*** Opening of Data ***
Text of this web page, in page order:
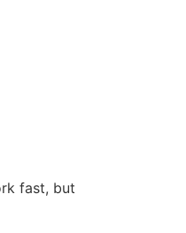
fast, but
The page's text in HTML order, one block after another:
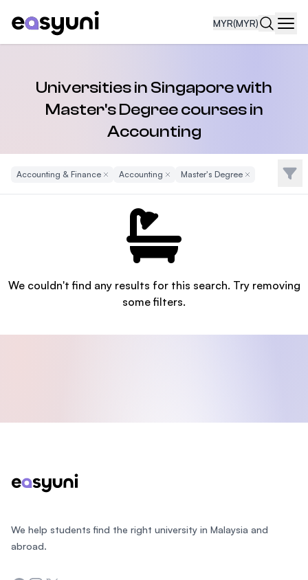
MYR(MYR)
Universities in Singapore with
Master's Degree courses in
Accounting
Accounting & FinanceRemove Filter
Accounting Remove Filter
Master's DegreeRemove FilterFilter
We couldn't find any results for this search. Try removing
some filters.
We help students find the right university in Malaysia and
abroad.
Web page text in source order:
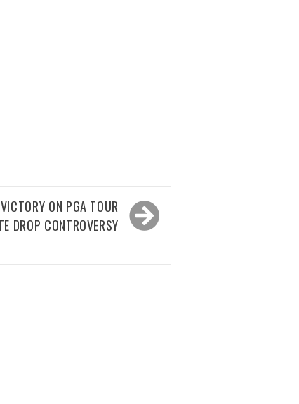
ON PGA TOUR
DROP CONTROVERSY
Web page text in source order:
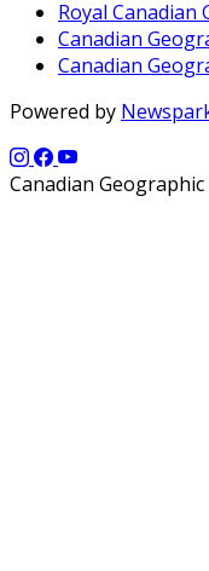
Royal Canadian
Canadian
Canadian
Powered by
Canadian
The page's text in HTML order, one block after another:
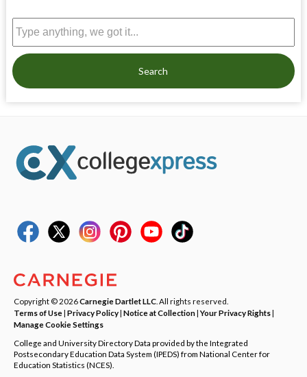
Search
Copyright © 2026Carnegie Dartlet LLC . All rights reserved.
Terms of Use| Privacy Policy| Notice at Collection|Your Privacy Rights|
Manage Cookie Settings
College and University Directory Data provided by the Integrated
Postsecondary Education Data System (IPEDS) from National Center for
Education Statistics (NCES).
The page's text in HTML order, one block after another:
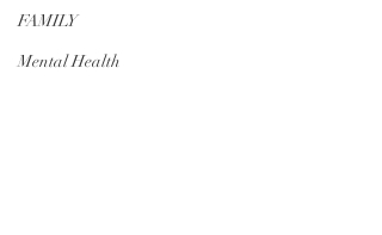
FAMILY
Mental Health
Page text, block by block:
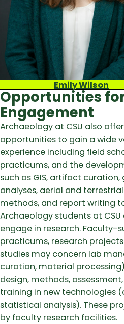
Emily Wilson
Opportunities
Engagement
Archaeology at CSU also
opportunities to gain a wide
experience including field
practicums, and the
such as GIS, artifact
analyses, aerial and
methods, and report writing
Archaeology students at
engage in research. Faculty-
practicums, research
studies may concern lab
curation, material
design, methods,
training in new technologies
statistical analysis). These
by faculty research facilities.
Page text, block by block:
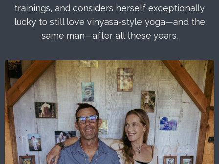
trainings, and considers herself exceptionally
lucky to still love vinyasa-style yoga—and the
same man—after all these years.
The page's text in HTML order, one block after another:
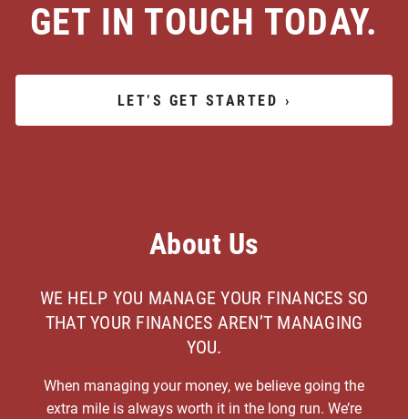
GET IN TOUCH TODAY.
LET’S GET STARTED ›
About Us
WE HELP YOU MANAGE YOUR FINANCES SO
THAT YOUR FINANCES AREN’T MANAGING
YOU.
When managing your money, we believe going the
extra mile is always worth it in the long run. We’re
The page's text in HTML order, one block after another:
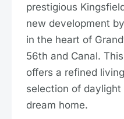
prestigious
new development
in the heart of
56th and Canal.
offers a refined
selection of
dream home.
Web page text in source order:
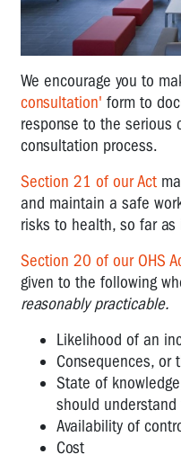
We encourage you to
consultation' form to
response to the serious
consultation process.
Section 21 of our Act
and maintain a safe
risks to health, so far as
Section 20 of our OHS
given to the following
reasonably practicable.
Likelihood of an
Consequences, or
State of
should
Availability of
Cost
*** Close of Data ***
What you will do: Write the records out again verbatim and omit the pictures they contain.

Answer area:
Text of this web page, in page order:
fast, but
The page's text in HTML order, one block after another:
MYR(MYR)
Universities in Singapore with
Master's Degree courses in
Accounting
Accounting & FinanceRemove Filter
Accounting Remove Filter
Master's DegreeRemove FilterFilter
We couldn't find any results for this search. Try removing
some filters.
We help students find the right university in Malaysia and
abroad.
Web page text in source order:
ON PGA TOUR
DROP CONTROVERSY
Web page text in source order:
Royal Canadian
Canadian
Canadian
Powered by
Canadian
The page's text in HTML order, one block after another:
Search
Copyright © 2026Carnegie Dartlet LLC . All rights reserved.
Terms of Use| Privacy Policy| Notice at Collection|Your Privacy Rights|
Manage Cookie Settings
College and University Directory Data provided by the Integrated
Postsecondary Education Data System (IPEDS) from National Center for
Education Statistics (NCES).
The page's text in HTML order, one block after another:
FAMILY
Mental Health
Page text, block by block:
Emily Wilson
Opportunities
Engagement
Archaeology at CSU also
opportunities to gain a wide
experience including field
practicums, and the
such as GIS, artifact
analyses, aerial and
methods, and report writing
Archaeology students at
engage in research. Faculty-
practicums, research
studies may concern lab
curation, material
design, methods,
training in new technologies
statistical analysis). These
by faculty research facilities.
Page text, block by block:
trainings, and considers herself exceptionally
lucky to still love vinyasa-style yoga—and the
same man—after all these years.
The page's text in HTML order, one block after another:
GET IN TOUCH TODAY.
LET’S GET STARTED ›
About Us
WE HELP YOU MANAGE YOUR FINANCES SO
THAT YOUR FINANCES AREN’T MANAGING
YOU.
When managing your money, we believe going the
extra mile is always worth it in the long run. We’re
The page's text in HTML order, one block after another:
prestigious
new development
in the heart of
56th and Canal.
offers a refined
selection of
dream home.
Web page text in source order:
We encourage you to
consultation' form to
response to the serious
consultation process.
Section 21 of our Act
and maintain a safe
risks to health, so far as
Section 20 of our OHS
given to the following
reasonably practicable.
Likelihood of an
Consequences, or
State of
should
Availability of
Cost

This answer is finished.